Kizer acknowledged that deducting two points in a three-round fight is an incredibly costly penalty, especially to Caceres in that fight: Caceres lost by split decision, with the two judges who ruled against him scoring it 28-27. If Dean had only deducted one point the fight would have been a draw, and if Dean hadn’t deducted any points Caceres would have won by unanimous decision. But Kizer stressed that while it is rare, the rules allow for a two-point deduction.
“If you want to take two points away you can as a ref, you have that discretion. It’s very rarely used — I think it was only Herb’s second time ever,” Kizer said.
As for not taking a point away from Koscheck, Kizer said that didn’t strike him as a bad call.
“I didn’t ask him about that,” Kizer said. “That wasn’t something where I thought to myself, ‘What’s Herb doing?’ Never in that round did I think Herb should take a point away.”

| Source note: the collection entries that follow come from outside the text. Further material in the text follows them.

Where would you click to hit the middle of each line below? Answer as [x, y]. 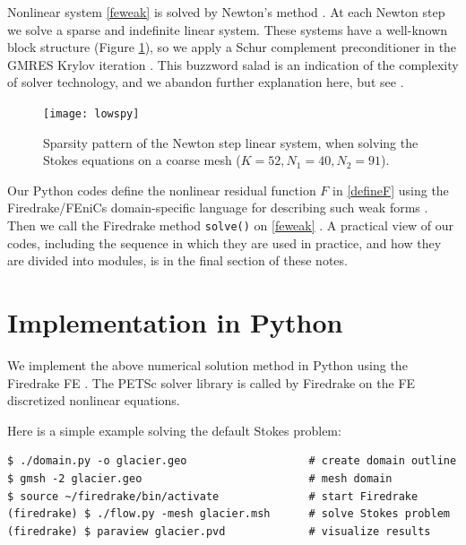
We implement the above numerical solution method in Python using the [207, 364]
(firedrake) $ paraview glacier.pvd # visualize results [219, 531]
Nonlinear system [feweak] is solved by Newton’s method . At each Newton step [226, 12]
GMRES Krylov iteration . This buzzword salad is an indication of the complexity [233, 64]
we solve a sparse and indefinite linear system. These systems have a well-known [228, 29]
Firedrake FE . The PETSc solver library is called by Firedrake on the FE [211, 382]
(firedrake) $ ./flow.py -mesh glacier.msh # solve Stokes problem [229, 514]
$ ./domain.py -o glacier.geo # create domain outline [232, 461]
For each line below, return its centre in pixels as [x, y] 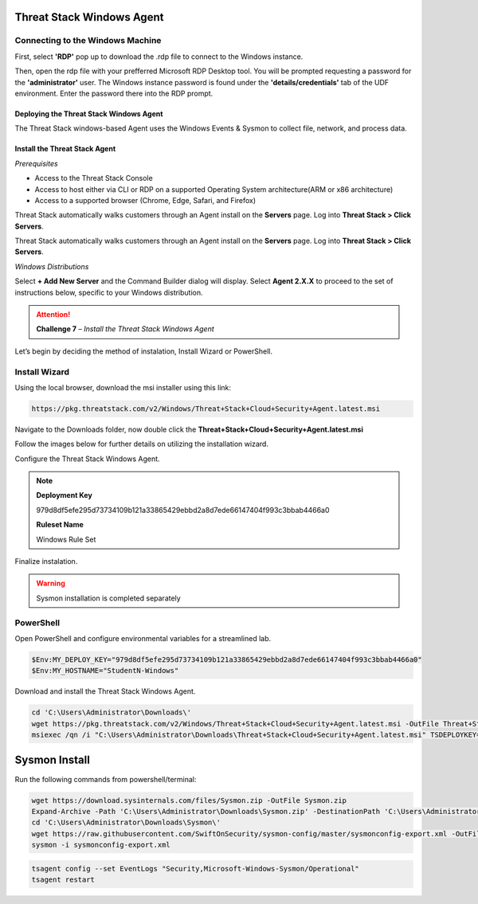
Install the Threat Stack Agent [65, 149]
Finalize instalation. [46, 562]
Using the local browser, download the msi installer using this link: [123, 387]
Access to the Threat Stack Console [94, 178]
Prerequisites [37, 163]
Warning [51, 583]
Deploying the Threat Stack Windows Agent [89, 113]
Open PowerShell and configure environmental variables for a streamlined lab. [143, 638]
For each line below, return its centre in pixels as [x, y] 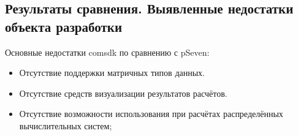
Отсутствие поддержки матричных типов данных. [112, 73]
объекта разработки [64, 26]
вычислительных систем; [66, 125]
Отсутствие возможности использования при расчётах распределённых [151, 114]
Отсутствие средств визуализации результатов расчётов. [123, 93]
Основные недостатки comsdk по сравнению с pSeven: [107, 52]
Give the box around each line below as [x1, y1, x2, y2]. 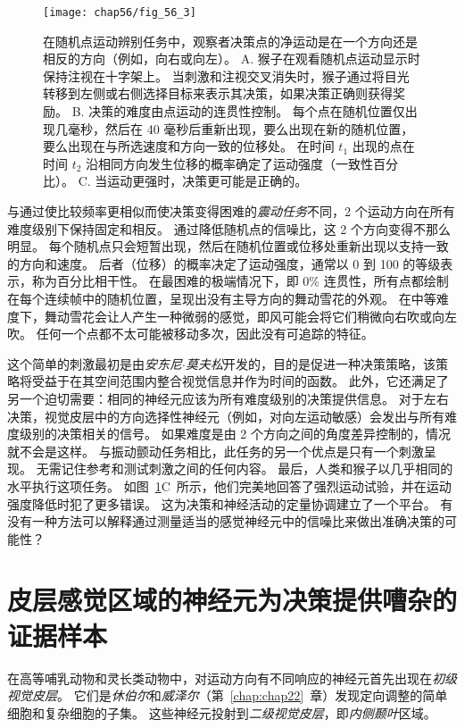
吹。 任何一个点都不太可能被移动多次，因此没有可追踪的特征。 [7, 324, 374, 343]
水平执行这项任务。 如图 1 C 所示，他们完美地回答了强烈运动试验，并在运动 [7, 476, 452, 495]
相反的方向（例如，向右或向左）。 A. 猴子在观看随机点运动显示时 [43, 49, 420, 68]
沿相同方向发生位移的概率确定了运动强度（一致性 [86, 154, 374, 172]
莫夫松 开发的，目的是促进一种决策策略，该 [185, 354, 436, 372]
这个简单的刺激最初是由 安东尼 [7, 354, 182, 372]
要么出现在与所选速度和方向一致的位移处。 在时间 [43, 137, 335, 155]
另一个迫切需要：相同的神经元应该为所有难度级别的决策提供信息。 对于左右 [7, 389, 449, 407]

Seeing Dean deduct two points in one fight for a foul following a warning, and then not deduct any points in another fight for a foul following a warning seemed inconsistent, but Kizer said each fight needs to be refereed independently, and refs aren’t in the business of basing a point deduction in one fight on a decision they made in a previous fight.
“I don’t think that if a ref takes a point away in one fight he has to do it in another,” Kizer said. “That’s not the case.”
So while some fans didn’t like Dean’s work in either fight, the man who functions as Dean’s boss when he’s working in Nevada thinks Dean was right on.